Raspberry Pi $25 PC runs Quake III

[youtube https://www.youtube.com/watch?v=e_mDuJuvZjI&w=460&h=245]

The Raspberry Pi $25 PC has been one of our favorite computing projects to come along in some time. We’ve tracked the development of it from a concept USB stick to a device in alpha production to something that actually runs Linux and exists in quite close to the form that its designers originally intended. So what’s next for the Raspberry Pi project? Now it runs Quake.
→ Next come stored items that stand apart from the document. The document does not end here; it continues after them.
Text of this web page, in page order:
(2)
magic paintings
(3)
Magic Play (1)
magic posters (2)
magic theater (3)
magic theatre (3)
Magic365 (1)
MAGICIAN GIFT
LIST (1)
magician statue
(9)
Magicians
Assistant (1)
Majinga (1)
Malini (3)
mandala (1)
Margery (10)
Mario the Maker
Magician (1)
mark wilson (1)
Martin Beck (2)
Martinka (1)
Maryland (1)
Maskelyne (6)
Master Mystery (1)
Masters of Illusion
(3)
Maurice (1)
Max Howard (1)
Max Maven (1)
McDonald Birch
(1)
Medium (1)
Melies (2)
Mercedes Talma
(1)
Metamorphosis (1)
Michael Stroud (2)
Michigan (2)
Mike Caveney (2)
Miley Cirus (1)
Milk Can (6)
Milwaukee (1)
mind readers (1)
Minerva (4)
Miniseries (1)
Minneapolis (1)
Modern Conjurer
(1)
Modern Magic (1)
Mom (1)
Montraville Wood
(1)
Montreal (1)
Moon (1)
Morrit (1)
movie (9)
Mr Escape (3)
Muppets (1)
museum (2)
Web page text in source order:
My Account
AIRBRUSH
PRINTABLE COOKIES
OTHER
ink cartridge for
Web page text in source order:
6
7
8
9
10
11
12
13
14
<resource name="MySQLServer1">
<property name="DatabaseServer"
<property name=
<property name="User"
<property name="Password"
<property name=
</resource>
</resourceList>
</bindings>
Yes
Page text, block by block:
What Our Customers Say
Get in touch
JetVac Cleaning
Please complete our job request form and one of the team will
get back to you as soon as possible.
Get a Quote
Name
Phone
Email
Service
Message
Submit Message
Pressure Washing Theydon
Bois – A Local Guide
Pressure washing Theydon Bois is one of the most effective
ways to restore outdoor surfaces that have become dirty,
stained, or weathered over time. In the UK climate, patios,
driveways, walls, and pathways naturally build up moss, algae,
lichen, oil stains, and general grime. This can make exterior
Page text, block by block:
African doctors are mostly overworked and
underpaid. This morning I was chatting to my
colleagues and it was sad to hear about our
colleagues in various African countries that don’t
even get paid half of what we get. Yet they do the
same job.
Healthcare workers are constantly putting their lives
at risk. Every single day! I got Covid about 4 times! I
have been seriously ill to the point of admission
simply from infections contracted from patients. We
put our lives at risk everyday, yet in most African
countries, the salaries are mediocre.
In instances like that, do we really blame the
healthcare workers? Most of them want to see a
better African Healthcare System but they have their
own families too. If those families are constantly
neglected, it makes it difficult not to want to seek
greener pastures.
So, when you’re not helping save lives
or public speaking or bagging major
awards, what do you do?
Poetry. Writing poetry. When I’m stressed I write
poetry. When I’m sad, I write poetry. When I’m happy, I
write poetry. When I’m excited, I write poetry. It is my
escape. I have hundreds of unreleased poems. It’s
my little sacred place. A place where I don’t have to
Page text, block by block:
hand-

In the video above you can see a demo of the tiny ARM-powered system running Quake III at 1080p (1920×1080) with 4x antialiasing. It runs through the demo at a frame rate that varies from 10-30 fps, which is on the low end of being playable. It’s worth noting though that Quake works great at lower framerates and without AA (as many competitive players would tell you), so while this demo works as a way to push the system, the Raspberry Pi most certainly can handle this game as well as many others.

The narrator tells us that the testers found these numbers to be a bit disappointing given their hardware and expectations set by past runs through the demo. He said that there might be a floating point library issue that was preventing the Raspberry Pi system from getting to peak performance levels. But, hey, that’s why they run these tests before hitting production, right?
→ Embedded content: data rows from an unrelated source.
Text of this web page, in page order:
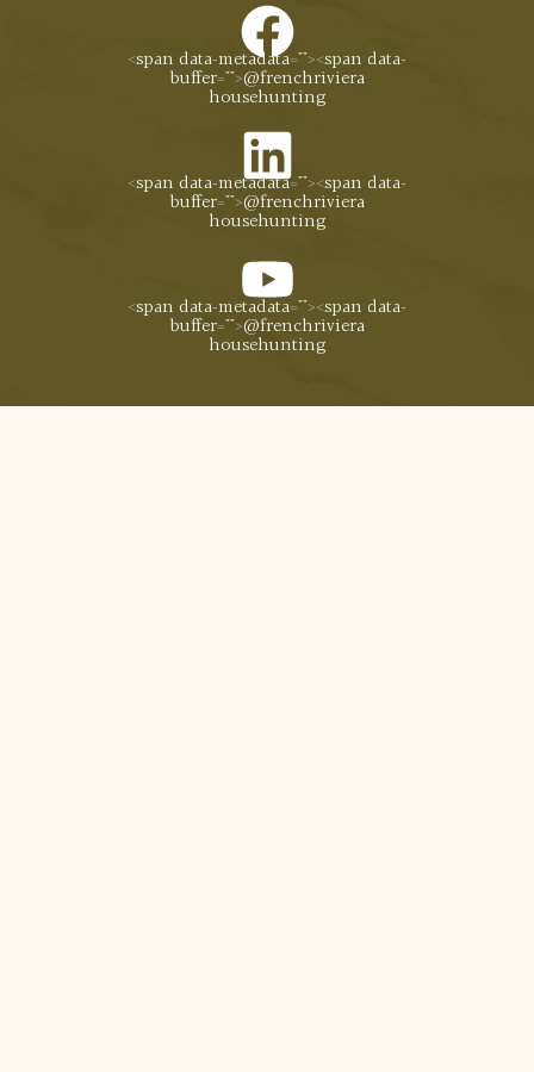
<span data-metadata=""><span data-
buffer="">@frenchriviera
househunting
<span data-metadata=""><span data-
buffer="">@frenchriviera
househunting
<span data-metadata=""><span data-
buffer="">@frenchriviera
househunting
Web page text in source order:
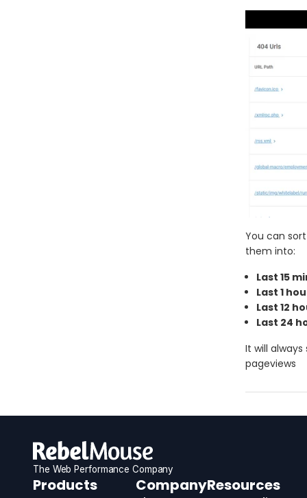
You can
them into:
Last 15
Last 1
Last 12
Last 24
It will
pageviews
The Web Performance Company
RebelMouse
Logo
Products CompanyResources
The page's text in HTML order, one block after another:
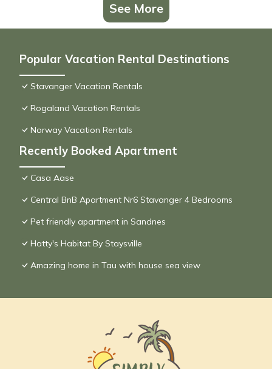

In the blog post that ran with video just two other important details were mentioned. The first was that the Raspberry Pi runs cool to the touch (even while gaming), so it’s fine for use with plastic cases as would make with a 3D printer.

The big reveal was that the RP runs the Broadcom BCM2835 application processor. The is the same SoC that the Roku 2 XS is said to run. Broadcom’s specs for the chip are not available yet.

Big picture: The Raspberry Pi is looking quite impressive for a $25 computer. It’s going to be more versatile than many people would have guessed and its size, combined with minimal heat output and power demands, means that it will be able to be crammed in all sorts of tight spots and be used in some incredibly clever situations.